What muscles does Cable Rear Delt Row (with rope) work?
Cable Rear Delt Row (with rope) primarily targets Deltoid Posterior. Secondary muscles include Brachialis, Brachioradialis, Deltoid Lateral, Infraspinatus, Teres Minor, Trapezius Lower Fibers, Trapezius Middle Fibers.
Is Cable Rear Delt Row (with rope) good for beginners?
Cable Rear Delt Row (with rope) is rated intermediate. Beginners can still attempt it with lighter weight and careful form, but it's best to master easier variations first.
What equipment do I need for Cable Rear Delt Row (with rope)?
You need Cable to perform Cable Rear Delt Row (with rope). If you don't have this equipment, look for variations that target the same muscles with what you have available.

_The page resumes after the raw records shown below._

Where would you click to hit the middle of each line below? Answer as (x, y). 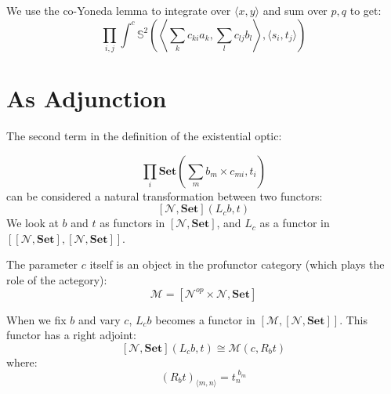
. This (354, 319)
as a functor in (295, 223)
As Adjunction (87, 98)
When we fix (36, 319)
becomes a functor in (205, 319)
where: (22, 361)
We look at (33, 223)
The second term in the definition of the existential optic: (144, 136)

What are the best tips for Cable Rear Delt Row (with rope)?
Keep your elbows high and wide throughout the entire range of motion to effectively engage the posterior deltoids and minimize bicep involvement. Actively focus on the mind-muscle connection, consciously contracting your rear deltoids rather than relying on momentum or recruiting larger muscle groups. Maintain a controlled tempo for both the concentric (pulling) and eccentric (returning) phases to maximize time under tension and muscle activation. At the peak contraction, ensure your shoulder blades are retracted and depressed, avoiding any shrugging motion which can shift tension to the traps.
What are common mistakes when doing Cable Rear Delt Row (with rope)?

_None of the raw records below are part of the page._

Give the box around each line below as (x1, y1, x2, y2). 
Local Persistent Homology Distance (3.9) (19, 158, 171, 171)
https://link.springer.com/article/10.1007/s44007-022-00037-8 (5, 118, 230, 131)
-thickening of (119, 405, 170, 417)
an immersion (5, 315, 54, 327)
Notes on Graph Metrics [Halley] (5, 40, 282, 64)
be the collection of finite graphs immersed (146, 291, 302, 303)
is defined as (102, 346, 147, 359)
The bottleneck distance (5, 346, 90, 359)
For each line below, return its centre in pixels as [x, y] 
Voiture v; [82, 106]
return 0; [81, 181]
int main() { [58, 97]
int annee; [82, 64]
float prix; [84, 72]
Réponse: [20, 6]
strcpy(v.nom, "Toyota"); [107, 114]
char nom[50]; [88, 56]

Using excessive weight often leads to compensatory movements like body swinging; lighten the load to maintain strict form and isolate the rear deltoids effectively. Pulling primarily with the biceps or traps reduces the target muscle engagement; focus on leading with your elbows and squeezing your shoulder blades to activate the rear delts. Allowing your elbows to drop too low shifts the emphasis away from the rear deltoids; ensure your elbows remain elevated and flared out to keep tension on the target muscles.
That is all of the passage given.